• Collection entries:
_ _ _
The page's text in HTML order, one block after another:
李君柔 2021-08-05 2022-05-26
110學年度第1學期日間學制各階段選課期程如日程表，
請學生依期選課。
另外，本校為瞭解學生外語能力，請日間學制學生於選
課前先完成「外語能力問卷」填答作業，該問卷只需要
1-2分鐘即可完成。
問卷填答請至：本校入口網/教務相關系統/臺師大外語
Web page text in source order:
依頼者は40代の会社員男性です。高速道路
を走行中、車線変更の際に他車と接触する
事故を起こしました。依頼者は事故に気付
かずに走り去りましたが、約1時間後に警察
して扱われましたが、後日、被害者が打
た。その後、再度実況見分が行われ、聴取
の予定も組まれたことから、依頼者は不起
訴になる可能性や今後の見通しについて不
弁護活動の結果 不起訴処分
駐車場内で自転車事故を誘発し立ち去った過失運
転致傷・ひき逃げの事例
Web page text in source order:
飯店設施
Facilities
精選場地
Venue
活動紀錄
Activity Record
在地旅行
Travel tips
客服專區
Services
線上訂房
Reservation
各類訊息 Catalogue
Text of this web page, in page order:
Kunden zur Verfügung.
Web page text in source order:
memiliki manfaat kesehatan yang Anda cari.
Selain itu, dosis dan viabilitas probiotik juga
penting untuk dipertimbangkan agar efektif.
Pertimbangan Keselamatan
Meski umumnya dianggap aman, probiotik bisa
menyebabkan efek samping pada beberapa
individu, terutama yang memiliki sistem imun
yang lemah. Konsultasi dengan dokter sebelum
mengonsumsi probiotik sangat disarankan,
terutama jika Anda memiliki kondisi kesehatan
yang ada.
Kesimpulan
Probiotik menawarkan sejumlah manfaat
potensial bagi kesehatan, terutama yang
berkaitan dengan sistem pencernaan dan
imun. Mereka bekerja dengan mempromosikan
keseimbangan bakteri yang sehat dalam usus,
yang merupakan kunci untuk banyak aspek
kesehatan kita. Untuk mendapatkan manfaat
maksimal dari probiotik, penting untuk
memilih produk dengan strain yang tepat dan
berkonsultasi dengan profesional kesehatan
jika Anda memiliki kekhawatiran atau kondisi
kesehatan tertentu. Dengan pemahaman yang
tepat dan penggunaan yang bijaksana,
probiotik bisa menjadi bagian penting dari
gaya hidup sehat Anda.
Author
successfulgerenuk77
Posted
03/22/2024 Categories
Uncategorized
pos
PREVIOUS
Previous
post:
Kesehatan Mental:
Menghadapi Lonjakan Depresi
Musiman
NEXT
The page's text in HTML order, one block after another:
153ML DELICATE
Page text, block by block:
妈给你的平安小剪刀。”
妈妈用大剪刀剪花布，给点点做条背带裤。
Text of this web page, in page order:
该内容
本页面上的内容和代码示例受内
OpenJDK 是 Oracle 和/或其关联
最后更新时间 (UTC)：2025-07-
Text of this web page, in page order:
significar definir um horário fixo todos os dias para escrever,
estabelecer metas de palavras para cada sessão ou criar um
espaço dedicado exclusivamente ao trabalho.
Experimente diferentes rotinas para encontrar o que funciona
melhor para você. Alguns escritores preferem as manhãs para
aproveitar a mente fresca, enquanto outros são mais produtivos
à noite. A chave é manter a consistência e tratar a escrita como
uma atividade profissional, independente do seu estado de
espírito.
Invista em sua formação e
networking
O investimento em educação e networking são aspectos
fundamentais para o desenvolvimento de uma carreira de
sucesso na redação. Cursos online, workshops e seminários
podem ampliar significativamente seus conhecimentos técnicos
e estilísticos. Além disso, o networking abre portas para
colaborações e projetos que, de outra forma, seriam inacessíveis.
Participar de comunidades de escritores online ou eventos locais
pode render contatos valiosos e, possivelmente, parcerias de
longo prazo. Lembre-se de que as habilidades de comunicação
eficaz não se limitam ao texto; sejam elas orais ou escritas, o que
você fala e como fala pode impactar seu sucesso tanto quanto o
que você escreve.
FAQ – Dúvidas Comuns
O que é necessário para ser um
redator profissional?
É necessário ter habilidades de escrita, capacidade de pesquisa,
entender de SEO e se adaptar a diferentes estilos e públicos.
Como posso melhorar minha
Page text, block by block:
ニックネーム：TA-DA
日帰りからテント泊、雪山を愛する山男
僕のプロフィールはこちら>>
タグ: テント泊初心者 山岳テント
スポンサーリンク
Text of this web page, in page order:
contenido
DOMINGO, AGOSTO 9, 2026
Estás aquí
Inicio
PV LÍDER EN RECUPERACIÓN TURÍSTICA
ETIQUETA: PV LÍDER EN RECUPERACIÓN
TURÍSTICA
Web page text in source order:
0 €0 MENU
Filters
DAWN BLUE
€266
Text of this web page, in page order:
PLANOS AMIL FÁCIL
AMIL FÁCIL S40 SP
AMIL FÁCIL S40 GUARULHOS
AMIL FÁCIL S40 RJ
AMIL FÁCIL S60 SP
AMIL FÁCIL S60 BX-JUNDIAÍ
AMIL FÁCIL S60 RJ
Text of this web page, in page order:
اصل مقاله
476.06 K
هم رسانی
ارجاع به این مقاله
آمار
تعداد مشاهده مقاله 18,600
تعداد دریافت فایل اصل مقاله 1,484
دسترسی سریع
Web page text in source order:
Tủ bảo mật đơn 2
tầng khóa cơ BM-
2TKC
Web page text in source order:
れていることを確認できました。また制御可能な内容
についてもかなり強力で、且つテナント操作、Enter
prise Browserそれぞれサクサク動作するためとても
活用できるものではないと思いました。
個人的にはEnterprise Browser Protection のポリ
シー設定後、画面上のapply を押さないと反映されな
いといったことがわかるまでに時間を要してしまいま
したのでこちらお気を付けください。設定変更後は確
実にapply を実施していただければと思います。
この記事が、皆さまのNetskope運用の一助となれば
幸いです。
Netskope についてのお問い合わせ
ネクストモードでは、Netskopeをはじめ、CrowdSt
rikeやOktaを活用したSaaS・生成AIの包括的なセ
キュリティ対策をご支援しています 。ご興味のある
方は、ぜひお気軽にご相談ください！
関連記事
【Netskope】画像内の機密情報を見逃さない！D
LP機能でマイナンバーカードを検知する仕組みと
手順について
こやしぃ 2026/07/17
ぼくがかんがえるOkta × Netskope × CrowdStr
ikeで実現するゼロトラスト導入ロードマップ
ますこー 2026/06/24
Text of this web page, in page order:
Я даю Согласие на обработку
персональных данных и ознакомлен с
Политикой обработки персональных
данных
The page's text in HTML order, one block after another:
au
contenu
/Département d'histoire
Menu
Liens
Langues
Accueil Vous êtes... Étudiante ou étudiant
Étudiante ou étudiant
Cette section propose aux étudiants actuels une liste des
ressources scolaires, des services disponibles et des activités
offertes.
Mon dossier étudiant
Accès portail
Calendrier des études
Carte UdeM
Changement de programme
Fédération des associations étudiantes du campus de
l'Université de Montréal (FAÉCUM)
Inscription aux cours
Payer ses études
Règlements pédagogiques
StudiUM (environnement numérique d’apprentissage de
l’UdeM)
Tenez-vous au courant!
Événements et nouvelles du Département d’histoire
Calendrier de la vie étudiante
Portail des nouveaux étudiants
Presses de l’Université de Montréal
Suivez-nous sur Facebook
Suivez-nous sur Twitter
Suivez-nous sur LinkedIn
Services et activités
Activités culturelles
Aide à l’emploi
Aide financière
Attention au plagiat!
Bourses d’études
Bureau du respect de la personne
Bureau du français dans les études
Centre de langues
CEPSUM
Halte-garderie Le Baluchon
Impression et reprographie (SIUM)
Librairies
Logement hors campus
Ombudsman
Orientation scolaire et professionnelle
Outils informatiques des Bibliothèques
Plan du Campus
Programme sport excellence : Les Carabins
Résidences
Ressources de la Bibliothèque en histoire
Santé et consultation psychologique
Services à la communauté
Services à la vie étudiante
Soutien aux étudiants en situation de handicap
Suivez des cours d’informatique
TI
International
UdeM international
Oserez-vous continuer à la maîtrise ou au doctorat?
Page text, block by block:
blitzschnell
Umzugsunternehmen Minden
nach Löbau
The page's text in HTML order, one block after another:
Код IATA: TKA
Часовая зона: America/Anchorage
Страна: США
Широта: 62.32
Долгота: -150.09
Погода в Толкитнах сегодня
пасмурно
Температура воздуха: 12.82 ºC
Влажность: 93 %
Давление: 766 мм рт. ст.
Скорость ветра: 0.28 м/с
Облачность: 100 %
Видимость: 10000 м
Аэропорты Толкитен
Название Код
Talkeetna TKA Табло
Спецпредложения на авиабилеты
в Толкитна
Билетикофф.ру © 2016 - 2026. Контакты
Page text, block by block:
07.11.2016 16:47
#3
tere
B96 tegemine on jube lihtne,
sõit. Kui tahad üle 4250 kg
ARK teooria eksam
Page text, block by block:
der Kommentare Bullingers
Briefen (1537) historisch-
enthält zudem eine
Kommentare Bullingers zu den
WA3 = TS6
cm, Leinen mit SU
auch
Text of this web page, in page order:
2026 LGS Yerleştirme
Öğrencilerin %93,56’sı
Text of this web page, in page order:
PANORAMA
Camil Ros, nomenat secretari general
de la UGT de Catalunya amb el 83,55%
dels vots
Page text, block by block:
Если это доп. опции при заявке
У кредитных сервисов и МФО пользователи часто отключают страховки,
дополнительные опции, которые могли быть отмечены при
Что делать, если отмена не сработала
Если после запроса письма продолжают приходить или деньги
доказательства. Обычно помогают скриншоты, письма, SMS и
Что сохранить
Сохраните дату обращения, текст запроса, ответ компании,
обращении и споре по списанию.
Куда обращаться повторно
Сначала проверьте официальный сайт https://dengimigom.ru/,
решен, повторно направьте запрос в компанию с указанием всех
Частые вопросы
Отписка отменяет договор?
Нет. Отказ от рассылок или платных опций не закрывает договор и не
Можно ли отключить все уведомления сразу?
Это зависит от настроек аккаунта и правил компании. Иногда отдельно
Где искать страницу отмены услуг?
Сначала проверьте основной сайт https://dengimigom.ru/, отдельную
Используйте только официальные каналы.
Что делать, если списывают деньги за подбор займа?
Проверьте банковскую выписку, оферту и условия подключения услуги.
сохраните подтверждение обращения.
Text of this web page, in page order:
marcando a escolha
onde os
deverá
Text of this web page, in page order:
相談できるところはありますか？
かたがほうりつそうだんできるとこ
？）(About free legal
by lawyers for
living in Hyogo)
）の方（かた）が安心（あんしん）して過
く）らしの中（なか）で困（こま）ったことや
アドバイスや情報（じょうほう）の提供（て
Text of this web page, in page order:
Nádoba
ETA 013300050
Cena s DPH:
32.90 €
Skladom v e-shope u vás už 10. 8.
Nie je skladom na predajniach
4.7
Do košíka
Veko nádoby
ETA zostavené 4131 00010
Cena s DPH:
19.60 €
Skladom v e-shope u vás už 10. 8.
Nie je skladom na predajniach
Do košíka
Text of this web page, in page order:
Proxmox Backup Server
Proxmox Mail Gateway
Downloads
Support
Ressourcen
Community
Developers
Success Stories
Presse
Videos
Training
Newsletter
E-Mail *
_ _ _
Taking the entries above, write out exactly each line from the one holding "Presses de l’Université de Montréal" to the one holding "Soutien aux étudiants", both included, and stop there.

Presses de l’Université de Montréal
Suivez-nous sur Facebook
Suivez-nous sur Twitter
Suivez-nous sur LinkedIn
Services et activités
Activités culturelles
Aide à l’emploi
Aide financière
Attention au plagiat!
Bourses d’études
Bureau du respect de la personne
Bureau du français dans les études
Centre de langues
CEPSUM
Halte-garderie Le Baluchon
Impression et reprographie (SIUM)
Librairies
Logement hors campus
Ombudsman
Orientation scolaire et professionnelle
Outils informatiques des Bibliothèques
Plan du Campus
Programme sport excellence : Les Carabins
Résidences
Ressources de la Bibliothèque en histoire
Santé et consultation psychologique
Services à la communauté
Services à la vie étudiante
Soutien aux étudiants en situation de handicap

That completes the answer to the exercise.